Open the directory for your desired SOF version in terminal, let's assume v2.1.1.
`sudo rsync -a sof*v2.1.1 /lib/firmware/intel/
sudo ln -s sof-v2.1.1 /lib/firmware/intel/sof
sudo ln -s sof-tplg-v2.1.1 /lib/firmware/intel/sof-tplg
sudo rsync tools-v2.1.1/* /usr/local/bin`

(If you don't want to use symbolic links, refer to the repository for instructions on how to install the drivers without symbolic links)

*Step 3 - Download and install the fixes/patches from the following SOF Project Github repo:*
Link: https://github.com/thesofproject/alsa-ucm-conf/tree/sof_ucm1

(Remove the old _"/usr/share/alsa/ucm"_ directory and replace it with the newly downloaded one from the repo)
`sudo rm -r /usr/share/alsa/ucm
sudo mv ./ucm /usr/share/alsa`

*Step 4 - REBOOT*
After you reboot, all your speakers, microphones and everything will show up and will be working. HOWEVER, the microphone input and speakers volume will be lower than usual. Step 5-6 are the fix for this.

*Step 5 - Raise the input/output volume using ALSAMIXER (after rebooting!)*
a) Open alsamixer in terminal.
b) Press F5 to show all devices.
c) Raise everything (or what you need) to the maximum value possible.

*Step 6 - Save the ALSAMIXER settings permanently for each reboot*
(we use the first "store" command once to store the settings in the designated file, then each time you reboot, the "restore" command will restore the settings from this file)

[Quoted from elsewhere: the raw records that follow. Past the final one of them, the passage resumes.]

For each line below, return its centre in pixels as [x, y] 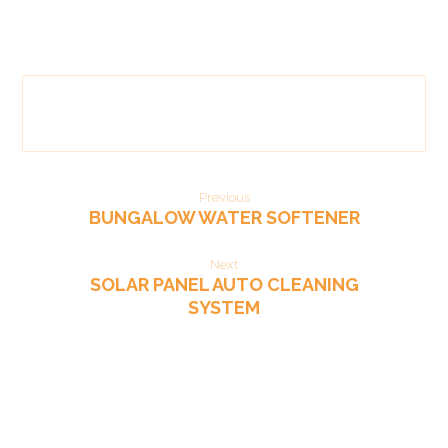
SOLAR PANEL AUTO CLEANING [224, 284]
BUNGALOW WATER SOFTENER [224, 217]
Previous [224, 197]
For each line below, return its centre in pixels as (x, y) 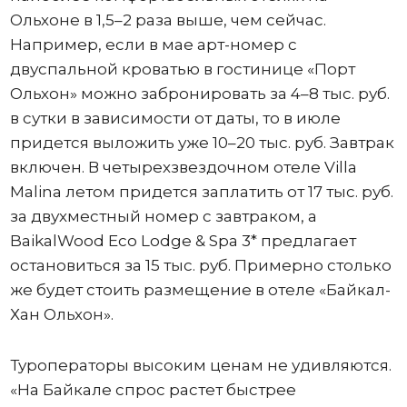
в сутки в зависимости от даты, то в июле (175, 118)
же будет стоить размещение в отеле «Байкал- (200, 289)
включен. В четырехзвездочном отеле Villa (183, 167)
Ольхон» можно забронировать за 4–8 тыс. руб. (199, 93)
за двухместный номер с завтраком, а (163, 216)
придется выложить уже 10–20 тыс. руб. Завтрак (202, 142)
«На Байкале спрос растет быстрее (153, 389)
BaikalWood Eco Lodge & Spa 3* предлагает (183, 240)
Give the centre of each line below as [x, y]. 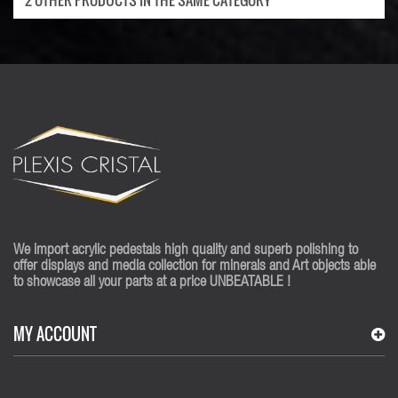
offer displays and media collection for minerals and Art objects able [195, 267]
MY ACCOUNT [55, 334]
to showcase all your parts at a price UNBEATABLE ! [152, 283]
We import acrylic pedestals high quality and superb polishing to [186, 251]
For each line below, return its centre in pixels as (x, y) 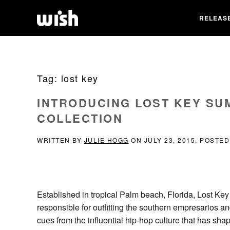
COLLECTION (80, 118)
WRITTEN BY (61, 140)
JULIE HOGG (106, 140)
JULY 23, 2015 (169, 140)
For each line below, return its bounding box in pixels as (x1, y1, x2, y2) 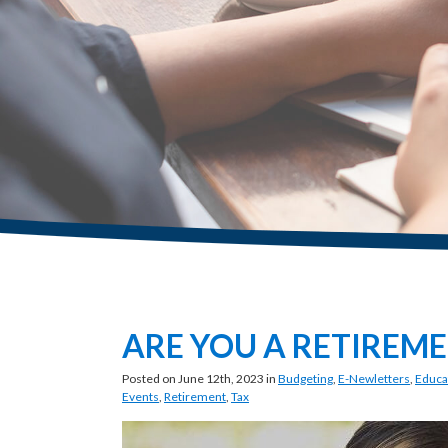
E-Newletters (338, 371, 410, 386)
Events (122, 389, 159, 404)
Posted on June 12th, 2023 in (122, 371, 278, 386)
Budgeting (278, 371, 333, 386)
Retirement (164, 389, 226, 404)
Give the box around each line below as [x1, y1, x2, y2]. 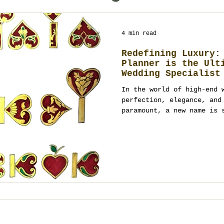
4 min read [121, 30, 156, 37]
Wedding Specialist [121, 68, 220, 78]
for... [121, 117, 145, 125]
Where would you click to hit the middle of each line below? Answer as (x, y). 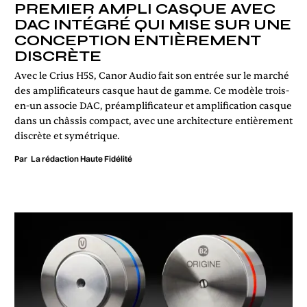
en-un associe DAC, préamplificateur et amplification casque (153, 106)
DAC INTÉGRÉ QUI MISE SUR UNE (153, 25)
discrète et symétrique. (67, 136)
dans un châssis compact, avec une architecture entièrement (153, 121)
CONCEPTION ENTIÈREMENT (138, 40)
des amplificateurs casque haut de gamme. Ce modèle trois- (152, 90)
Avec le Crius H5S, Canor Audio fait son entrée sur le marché (152, 75)
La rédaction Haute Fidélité (82, 158)
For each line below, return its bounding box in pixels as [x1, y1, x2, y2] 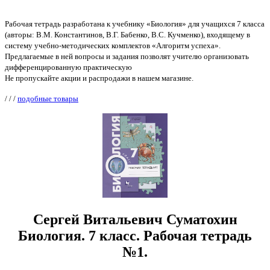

a) alsactl --file ~/.config/asound.state store
b) Set the command "alsactl --file ~/.config/asound.state restore" to run automatically on each startup so that the stored alsamixer settings in step 6(a) are always restored.

Cheers to the lads here: https://bbs.archlinux.org/viewtopic.php?id=249900&p=4


----------



## bsduck (May 10, 2022)

raubkatzenbaby said:


> I'm not sure if this solution is cross-distro and will work with you as it did on my Mint setup. I'm just sharing and feel free to remove my reply if it is irrelevant.


Thank you for caring but your solution won't work: FreeBSD isn't a Linux distribution and doesn't use the Advanced Linux Sound Architecture (ALSA).


----------